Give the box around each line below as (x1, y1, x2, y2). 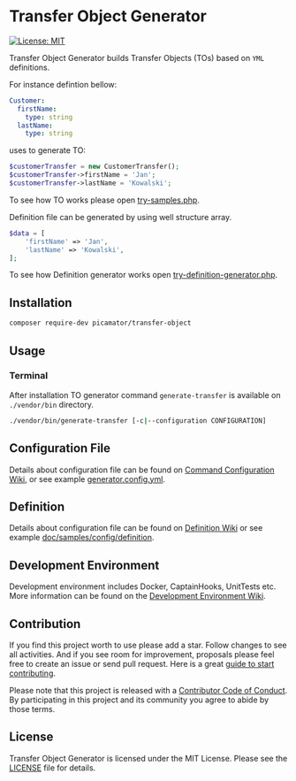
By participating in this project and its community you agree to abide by (9, 694, 269, 705)
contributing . (9, 668, 56, 678)
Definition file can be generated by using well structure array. (9, 211, 232, 222)
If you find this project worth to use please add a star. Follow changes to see (9, 639, 287, 650)
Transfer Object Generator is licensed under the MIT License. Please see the (9, 753, 288, 763)
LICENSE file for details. (9, 762, 96, 773)
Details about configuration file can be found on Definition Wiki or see (9, 523, 263, 533)
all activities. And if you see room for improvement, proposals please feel (9, 648, 275, 660)
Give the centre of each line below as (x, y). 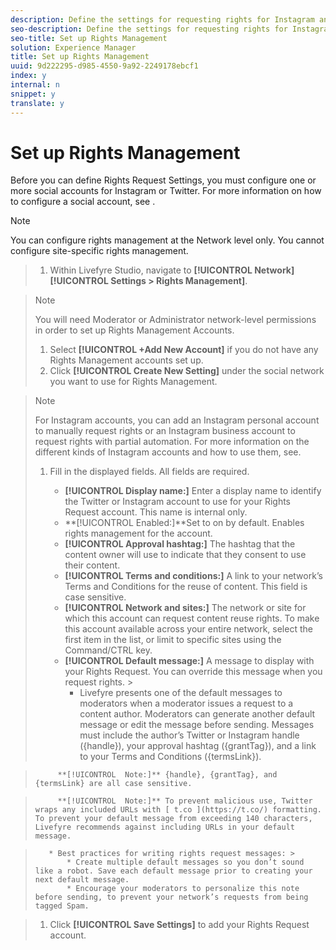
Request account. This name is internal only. (156, 512)
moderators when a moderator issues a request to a (186, 703)
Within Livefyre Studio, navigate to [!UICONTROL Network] (172, 270)
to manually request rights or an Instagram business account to (165, 431)
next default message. (82, 880)
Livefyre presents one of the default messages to (181, 693)
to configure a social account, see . (83, 202)
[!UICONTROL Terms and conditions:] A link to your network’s (193, 576)
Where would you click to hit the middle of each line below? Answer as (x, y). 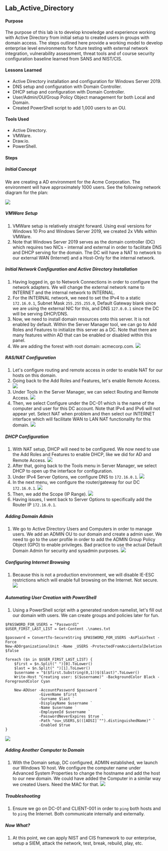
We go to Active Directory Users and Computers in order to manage (82, 529)
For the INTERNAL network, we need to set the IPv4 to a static (76, 297)
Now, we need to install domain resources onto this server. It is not (81, 319)
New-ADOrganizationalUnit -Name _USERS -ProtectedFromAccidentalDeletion (84, 646)
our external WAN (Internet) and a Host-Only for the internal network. (84, 257)
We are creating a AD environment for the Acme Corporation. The (73, 181)
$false (12, 651)
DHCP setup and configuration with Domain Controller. (68, 91)
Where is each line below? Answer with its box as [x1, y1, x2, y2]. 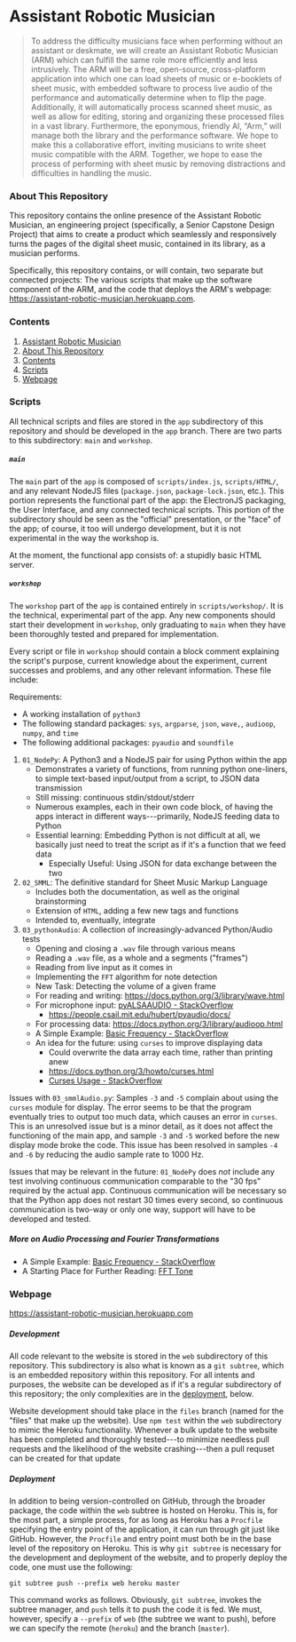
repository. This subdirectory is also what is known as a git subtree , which [9, 1360, 284, 1370]
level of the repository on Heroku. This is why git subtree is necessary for [9, 1542, 282, 1553]
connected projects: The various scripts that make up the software [9, 275, 253, 285]
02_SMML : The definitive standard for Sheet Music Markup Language [21, 877, 269, 888]
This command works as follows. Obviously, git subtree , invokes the [9, 1594, 261, 1605]
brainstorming [35, 896, 87, 906]
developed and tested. [9, 1213, 91, 1224]
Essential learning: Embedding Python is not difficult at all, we [35, 829, 261, 841]
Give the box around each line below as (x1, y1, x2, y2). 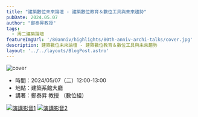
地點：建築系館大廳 (14, 84, 63, 91)
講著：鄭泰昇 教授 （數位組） (14, 91, 88, 99)
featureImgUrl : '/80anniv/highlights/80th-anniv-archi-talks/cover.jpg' (6, 37, 193, 43)
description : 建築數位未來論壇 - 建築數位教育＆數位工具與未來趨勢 (6, 43, 158, 49)
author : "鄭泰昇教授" (6, 20, 56, 26)
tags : (6, 25, 20, 32)
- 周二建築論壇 (11, 31, 45, 37)
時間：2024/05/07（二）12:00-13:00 (14, 76, 107, 84)
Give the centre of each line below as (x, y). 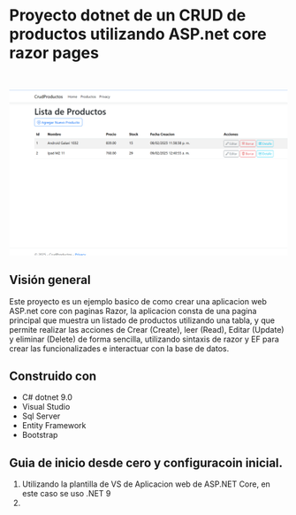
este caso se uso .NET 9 (66, 494)
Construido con (53, 376)
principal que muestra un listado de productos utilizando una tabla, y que (142, 320)
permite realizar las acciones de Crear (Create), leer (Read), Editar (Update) (147, 329)
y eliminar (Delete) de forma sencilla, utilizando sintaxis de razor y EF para (144, 339)
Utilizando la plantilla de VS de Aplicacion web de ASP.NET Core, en (146, 484)
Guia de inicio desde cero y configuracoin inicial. (146, 462)
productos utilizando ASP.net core (138, 34)
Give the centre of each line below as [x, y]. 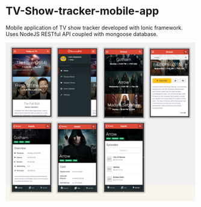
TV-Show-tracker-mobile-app [82, 11]
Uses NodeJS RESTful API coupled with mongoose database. [82, 34]
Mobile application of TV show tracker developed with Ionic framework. [94, 28]
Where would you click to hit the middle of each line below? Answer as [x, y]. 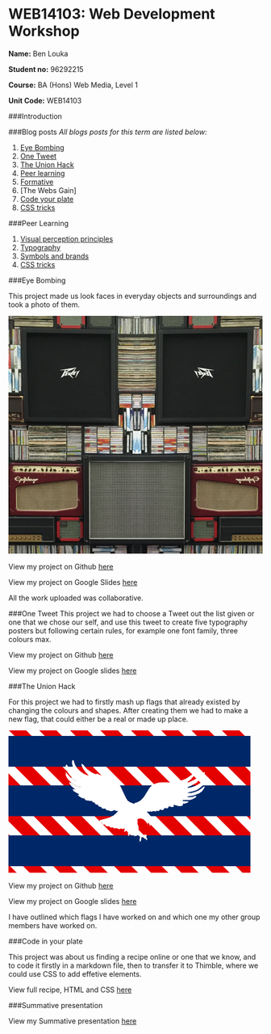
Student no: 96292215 [46, 69]
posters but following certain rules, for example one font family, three [123, 630]
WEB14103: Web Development [112, 14]
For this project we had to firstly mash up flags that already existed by [124, 702]
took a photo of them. [44, 305]
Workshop [44, 31]
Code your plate [47, 199]
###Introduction [35, 116]
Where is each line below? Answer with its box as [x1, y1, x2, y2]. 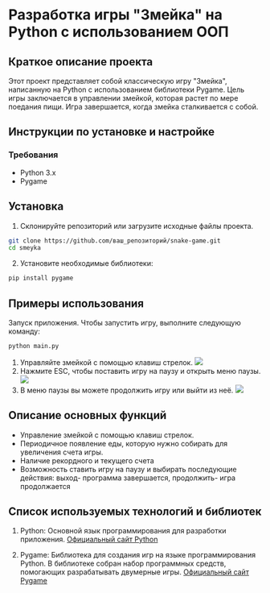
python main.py [8, 342, 59, 350]
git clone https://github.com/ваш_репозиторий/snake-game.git [8, 236, 221, 245]
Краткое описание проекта [8, 55, 153, 68]
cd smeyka [8, 244, 42, 252]
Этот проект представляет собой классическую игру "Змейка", [8, 77, 227, 85]
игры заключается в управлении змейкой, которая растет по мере [8, 93, 239, 102]
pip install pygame [8, 274, 74, 283]
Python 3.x [19, 168, 56, 177]
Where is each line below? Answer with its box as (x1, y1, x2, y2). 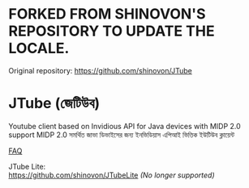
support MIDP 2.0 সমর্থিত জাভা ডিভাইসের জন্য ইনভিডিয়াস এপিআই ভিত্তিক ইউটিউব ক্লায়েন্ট (8, 130, 235, 140)
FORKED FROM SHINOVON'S (8, 5, 206, 23)
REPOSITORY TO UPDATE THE (8, 22, 215, 40)
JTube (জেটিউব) (8, 94, 101, 113)
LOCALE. (8, 40, 70, 57)
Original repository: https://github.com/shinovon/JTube (8, 65, 192, 75)
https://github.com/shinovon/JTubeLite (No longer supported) (8, 170, 215, 180)
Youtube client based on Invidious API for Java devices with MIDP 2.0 (8, 121, 241, 131)
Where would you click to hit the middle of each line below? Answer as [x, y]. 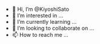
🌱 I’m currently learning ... [44, 22]
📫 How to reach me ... [40, 35]
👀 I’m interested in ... [38, 15]
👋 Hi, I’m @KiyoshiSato [41, 9]
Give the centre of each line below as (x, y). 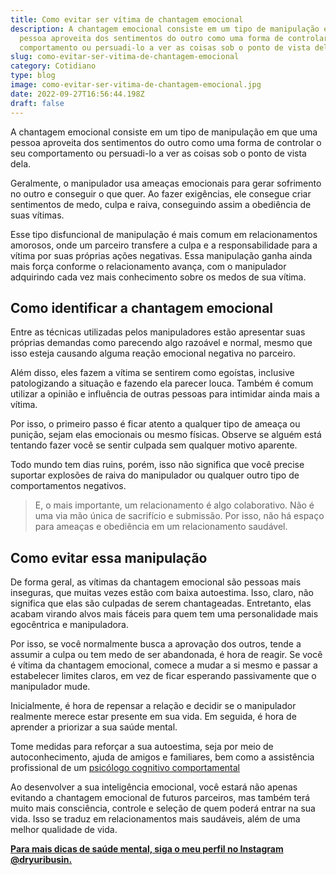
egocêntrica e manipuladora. (70, 625)
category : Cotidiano (53, 66)
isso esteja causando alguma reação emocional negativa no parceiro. (153, 353)
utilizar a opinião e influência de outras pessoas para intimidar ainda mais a (165, 394)
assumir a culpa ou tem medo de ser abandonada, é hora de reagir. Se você (166, 655)
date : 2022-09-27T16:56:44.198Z (77, 94)
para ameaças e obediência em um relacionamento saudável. (161, 527)
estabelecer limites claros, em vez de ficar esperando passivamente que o (163, 676)
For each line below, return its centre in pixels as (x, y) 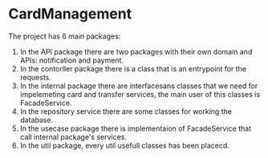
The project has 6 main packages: (65, 36)
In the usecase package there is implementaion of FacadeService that (136, 128)
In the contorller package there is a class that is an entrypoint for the (133, 68)
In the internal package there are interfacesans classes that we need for (139, 86)
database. (37, 120)
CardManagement (70, 14)
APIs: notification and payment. (72, 60)
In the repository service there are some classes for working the (126, 111)
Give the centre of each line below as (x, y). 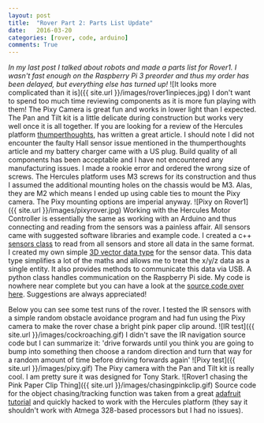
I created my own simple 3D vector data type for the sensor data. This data (130, 252)
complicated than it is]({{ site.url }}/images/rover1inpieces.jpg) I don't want (129, 93)
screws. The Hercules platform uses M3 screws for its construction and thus (132, 177)
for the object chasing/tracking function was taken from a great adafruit (125, 394)
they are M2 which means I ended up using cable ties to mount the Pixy (124, 194)
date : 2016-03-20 (40, 30)
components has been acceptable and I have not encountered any (116, 160)
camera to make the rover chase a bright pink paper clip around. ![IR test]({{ (131, 327)
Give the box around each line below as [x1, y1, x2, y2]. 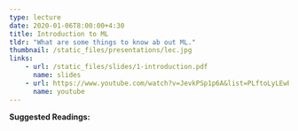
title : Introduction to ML [9, 29, 109, 38]
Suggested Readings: [9, 112, 90, 122]
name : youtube [32, 87, 86, 96]
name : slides [32, 71, 82, 80]
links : [9, 54, 34, 63]
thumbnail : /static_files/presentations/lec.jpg [9, 46, 192, 55]
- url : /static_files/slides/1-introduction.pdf [25, 63, 208, 72]
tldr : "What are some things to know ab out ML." [9, 37, 197, 47]
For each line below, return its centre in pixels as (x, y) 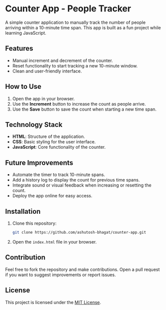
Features (19, 48)
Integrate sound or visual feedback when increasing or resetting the (82, 185)
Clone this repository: (34, 223)
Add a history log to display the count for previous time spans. (76, 180)
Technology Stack (34, 124)
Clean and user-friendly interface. (47, 71)
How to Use (23, 87)
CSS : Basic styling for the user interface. (54, 142)
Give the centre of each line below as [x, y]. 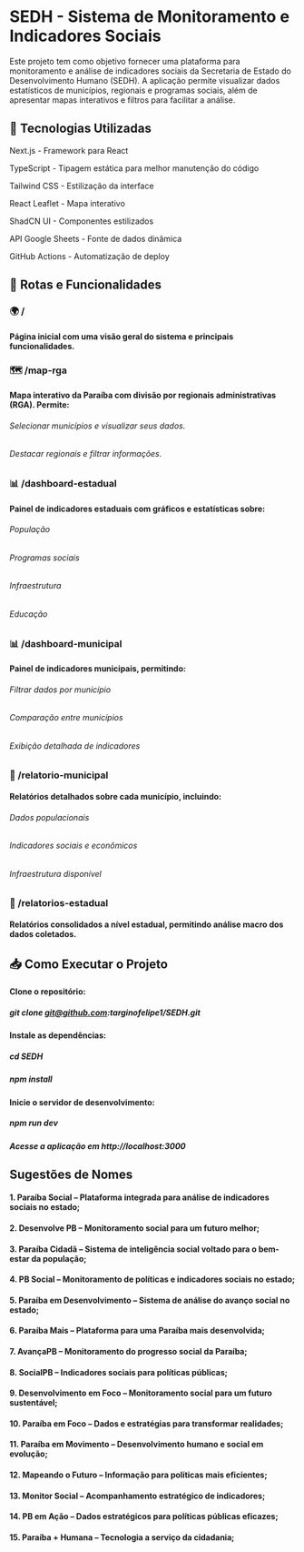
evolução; [29, 1454]
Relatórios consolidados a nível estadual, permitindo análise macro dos [147, 924]
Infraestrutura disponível [56, 874]
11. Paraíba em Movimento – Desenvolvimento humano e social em [137, 1445]
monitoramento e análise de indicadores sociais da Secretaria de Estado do [151, 71]
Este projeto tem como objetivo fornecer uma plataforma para [125, 61]
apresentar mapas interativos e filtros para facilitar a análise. [123, 100]
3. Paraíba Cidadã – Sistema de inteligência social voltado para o [133, 1249]
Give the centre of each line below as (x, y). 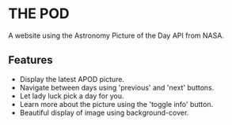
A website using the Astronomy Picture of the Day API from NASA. (116, 35)
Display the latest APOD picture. (72, 79)
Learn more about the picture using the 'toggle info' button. (116, 104)
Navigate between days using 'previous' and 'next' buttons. (117, 87)
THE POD (39, 14)
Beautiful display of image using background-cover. (104, 112)
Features (30, 60)
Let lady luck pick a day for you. (72, 96)
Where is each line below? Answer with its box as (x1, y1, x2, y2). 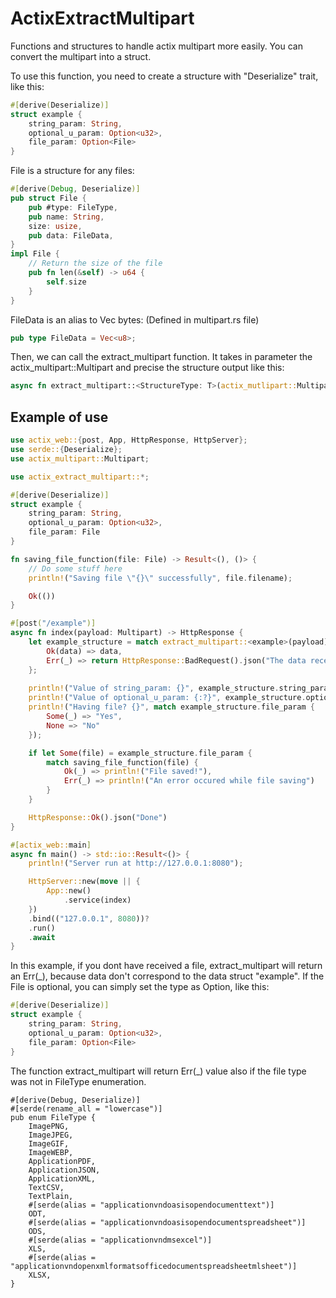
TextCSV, (28, 1182, 65, 1192)
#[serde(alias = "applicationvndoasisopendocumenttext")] (28, 1200, 275, 1210)
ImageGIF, (28, 1138, 70, 1149)
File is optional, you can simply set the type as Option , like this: (10, 981, 270, 993)
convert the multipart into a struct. (10, 50, 152, 62)
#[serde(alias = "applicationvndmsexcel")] (28, 1235, 213, 1245)
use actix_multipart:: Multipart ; (10, 453, 150, 464)
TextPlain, (28, 1191, 74, 1201)
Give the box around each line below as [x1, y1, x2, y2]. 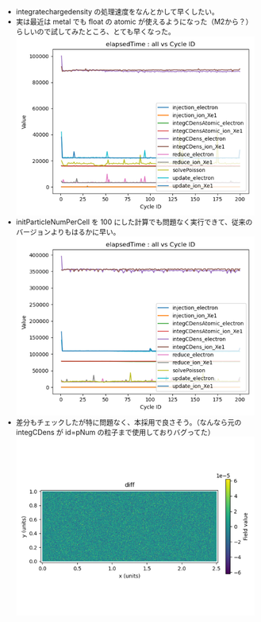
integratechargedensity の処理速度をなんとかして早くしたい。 [15, 7, 220, 16]
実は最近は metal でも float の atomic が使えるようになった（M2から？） [15, 17, 253, 26]
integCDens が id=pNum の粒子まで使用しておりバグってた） [15, 428, 215, 437]
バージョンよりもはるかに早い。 [15, 227, 121, 237]
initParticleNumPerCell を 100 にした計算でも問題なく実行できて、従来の [15, 217, 253, 227]
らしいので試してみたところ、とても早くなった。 [15, 27, 176, 36]
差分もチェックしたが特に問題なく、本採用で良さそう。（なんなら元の [15, 418, 242, 427]
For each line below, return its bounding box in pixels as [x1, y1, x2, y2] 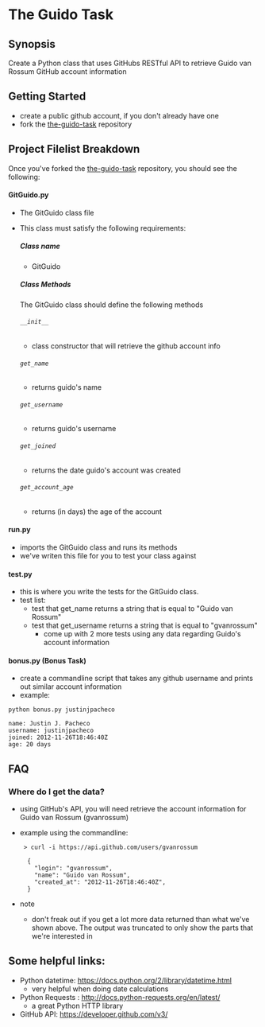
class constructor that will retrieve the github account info [31, 340, 221, 351]
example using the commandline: [19, 828, 129, 838]
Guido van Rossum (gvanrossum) [19, 813, 129, 823]
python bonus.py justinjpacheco [8, 706, 115, 714]
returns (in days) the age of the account [31, 507, 163, 516]
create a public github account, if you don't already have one [19, 111, 220, 120]
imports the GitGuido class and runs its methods [19, 543, 178, 552]
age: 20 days [8, 741, 52, 749]
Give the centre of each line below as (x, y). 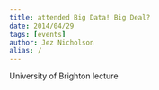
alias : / (26, 51)
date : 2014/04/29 (42, 26)
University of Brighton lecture (64, 76)
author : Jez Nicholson (52, 42)
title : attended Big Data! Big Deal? (80, 17)
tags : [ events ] (38, 34)
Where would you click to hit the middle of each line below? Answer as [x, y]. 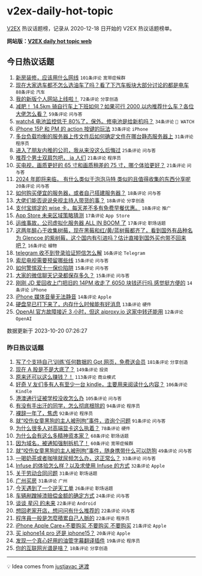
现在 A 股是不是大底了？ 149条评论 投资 [62, 369]
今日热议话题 [31, 62]
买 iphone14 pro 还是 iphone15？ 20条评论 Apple [73, 533]
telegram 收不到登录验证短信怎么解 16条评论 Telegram [80, 252]
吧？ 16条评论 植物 [36, 245]
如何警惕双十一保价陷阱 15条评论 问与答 [62, 267]
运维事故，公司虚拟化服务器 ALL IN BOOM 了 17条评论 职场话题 [91, 222]
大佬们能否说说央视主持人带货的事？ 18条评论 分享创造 [80, 200]
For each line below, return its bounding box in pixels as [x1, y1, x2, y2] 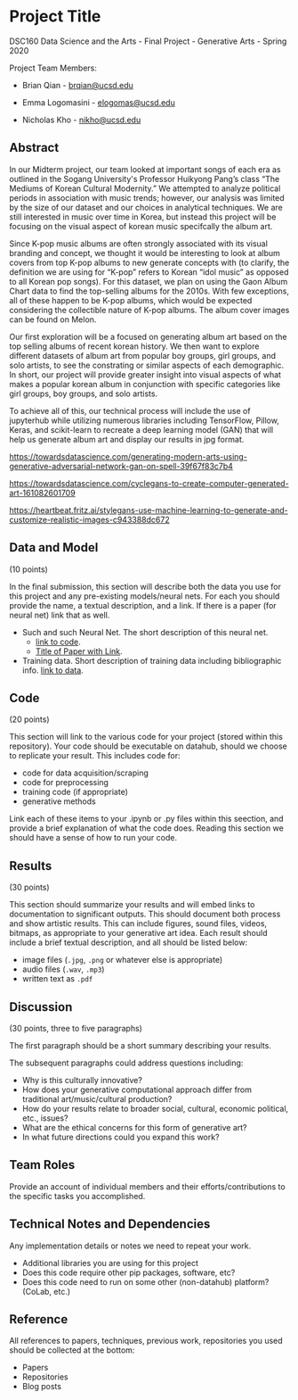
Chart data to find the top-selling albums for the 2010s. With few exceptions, [9, 286, 290, 296]
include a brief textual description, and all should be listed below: [9, 937, 247, 948]
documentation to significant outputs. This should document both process [9, 908, 281, 920]
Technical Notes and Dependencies [9, 1216, 211, 1232]
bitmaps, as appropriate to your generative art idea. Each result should [9, 928, 268, 939]
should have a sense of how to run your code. [9, 833, 178, 843]
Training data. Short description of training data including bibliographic [21, 655, 282, 666]
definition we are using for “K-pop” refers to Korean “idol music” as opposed [9, 266, 289, 278]
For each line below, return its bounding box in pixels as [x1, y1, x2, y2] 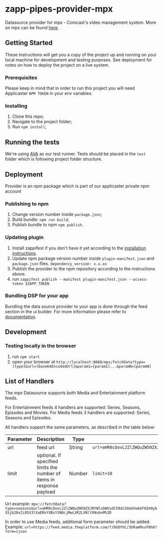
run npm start [12, 354, 40, 359]
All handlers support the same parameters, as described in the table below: [5, 424, 155, 430]
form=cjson [5, 529, 27, 534]
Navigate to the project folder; [12, 119, 72, 125]
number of [36, 470, 61, 477]
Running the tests [5, 138, 60, 146]
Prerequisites [5, 74, 37, 81]
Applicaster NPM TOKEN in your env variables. [5, 90, 93, 96]
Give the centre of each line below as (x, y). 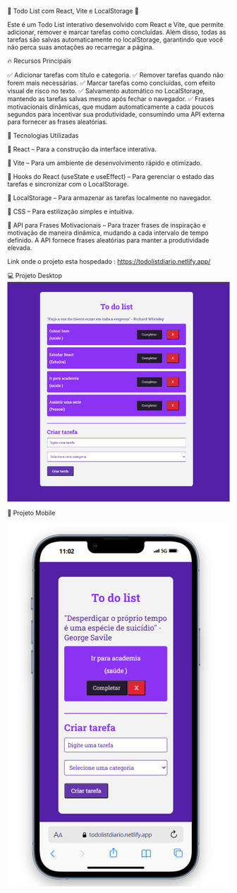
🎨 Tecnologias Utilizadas (43, 135)
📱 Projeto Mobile (31, 513)
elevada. (20, 248)
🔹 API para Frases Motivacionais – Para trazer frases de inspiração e (107, 225)
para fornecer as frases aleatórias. (57, 122)
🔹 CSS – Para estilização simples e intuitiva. (71, 211)
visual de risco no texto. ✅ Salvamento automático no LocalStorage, (106, 91)
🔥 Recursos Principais (39, 61)
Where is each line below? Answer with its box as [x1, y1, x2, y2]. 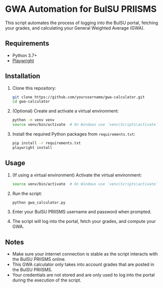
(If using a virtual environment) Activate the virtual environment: [12, 172, 142, 178]
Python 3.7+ [12, 52, 37, 58]
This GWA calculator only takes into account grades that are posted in [12, 261, 155, 267]
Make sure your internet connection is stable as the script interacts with [12, 251, 158, 257]
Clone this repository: [12, 85, 56, 91]
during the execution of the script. [12, 277, 82, 283]
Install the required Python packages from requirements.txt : [12, 131, 135, 137]
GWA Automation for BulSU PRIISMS [5, 3, 157, 15]
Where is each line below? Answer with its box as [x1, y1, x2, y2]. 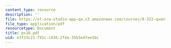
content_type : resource [5, 7, 56, 12]
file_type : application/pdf [5, 21, 65, 26]
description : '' [5, 12, 40, 17]
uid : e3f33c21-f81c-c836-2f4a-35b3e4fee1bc [5, 35, 99, 40]
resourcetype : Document [5, 26, 56, 31]
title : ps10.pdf [5, 30, 40, 35]
# # #
▸ **Problem to work on**: Only one stretch of the listing above is to be duplicated: the lines from the one containing "date : 2022-09-27T16:56:44.198Z (77, 94)" through the one containing "name : slides [32, 71, 82, 80]", both included. Copy them exactly, minus the pictures.

▸ **Reply to the exercise**:
date : 2022-09-27T16:56:44.198Z (77, 94)
para ameaças e obediência em um relacionamento saudável. (161, 527)
estabelecer limites claros, em vez de ficar esperando passivamente que o (163, 676)
For each line below, return its centre in pixels as (x, y) 
The project has 6 main packages: (65, 36)
In the usecase package there is implementaion of FacadeService that (136, 128)
In the contorller package there is a class that is an entrypoint for the (133, 68)
In the internal package there are interfacesans classes that we need for (139, 86)
database. (37, 120)
CardManagement (70, 14)
APIs: notification and payment. (72, 60)
In the repository service there are some classes for working the (126, 111)
Give the centre of each line below as (x, y). 
I created my own simple 3D vector data type for the sensor data. This data (130, 252)
complicated than it is]({{ site.url }}/images/rover1inpieces.jpg) I don't want (129, 93)
screws. The Hercules platform uses M3 screws for its construction and thus (132, 177)
for the object chasing/tracking function was taken from a great adafruit (125, 394)
they are M2 which means I ended up using cable ties to mount the Pixy (124, 194)
date : 2016-03-20 (40, 30)
components has been acceptable and I have not encountered any (116, 160)
camera to make the rover chase a bright pink paper clip around. ![IR test]({{ (131, 327)
Give the box around each line below as [x1, y1, x2, y2]. 
title : Introduction to ML [9, 29, 109, 38]
Suggested Readings: [9, 112, 90, 122]
name : youtube [32, 87, 86, 96]
name : slides [32, 71, 82, 80]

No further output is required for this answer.